Kebijakan zero burn dipertahankan untuk secara efektif menghilangkan semua potensi risiko kebakaran di seluruh anak perusahaan Astra Agro dan diterapkan di seluruh rantai pasokan.

Selain itu telah dilakukan sosialisasi standar operation procedure Fire Management System ke semua anak perusahaan dan dilakukan monitoring secara berkala untuk implementasi sistem manajemen kebakaran.

Astra Agro sebagai salah satu anggota GAPKI melakukan pembentukan kelompok MPA dilakukan melalui berbagai tahapan.

Pertama, mengidentifikasi masyarakat yang beraktivitas di area rawan.
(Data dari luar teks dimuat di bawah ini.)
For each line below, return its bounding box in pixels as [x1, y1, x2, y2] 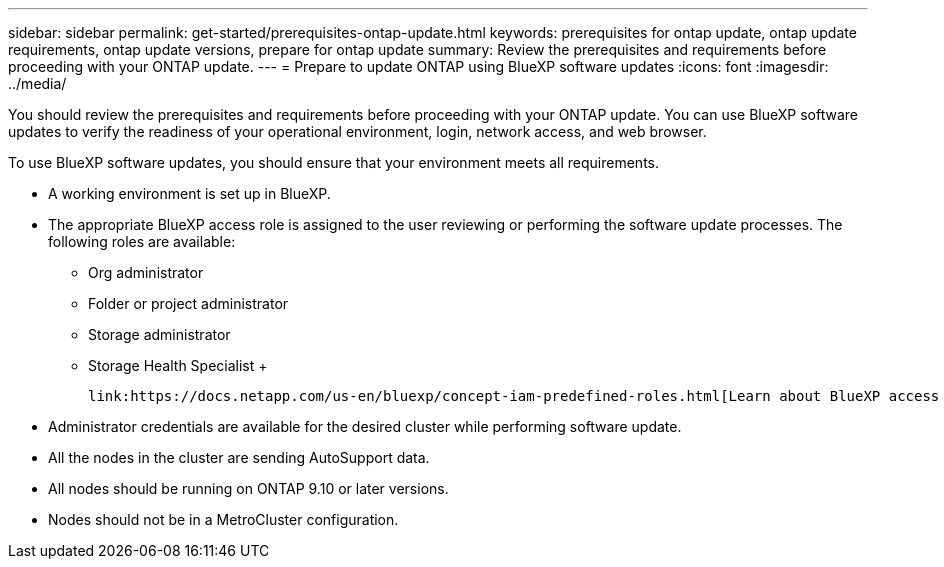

Kedua, melakukan penggalangan dan membuat kelembagaan kelompok masyarakat dengan wadah MPA.

Ketiga, mengidentifikasi sumber penyebab kebakaran. Keempat, mengidentifikasi lokasi areal rawan kebakaran berdasarkan jenis vegetasi, jenis tanah, sumber air, kondisi hidrologi, dan topografi lahan.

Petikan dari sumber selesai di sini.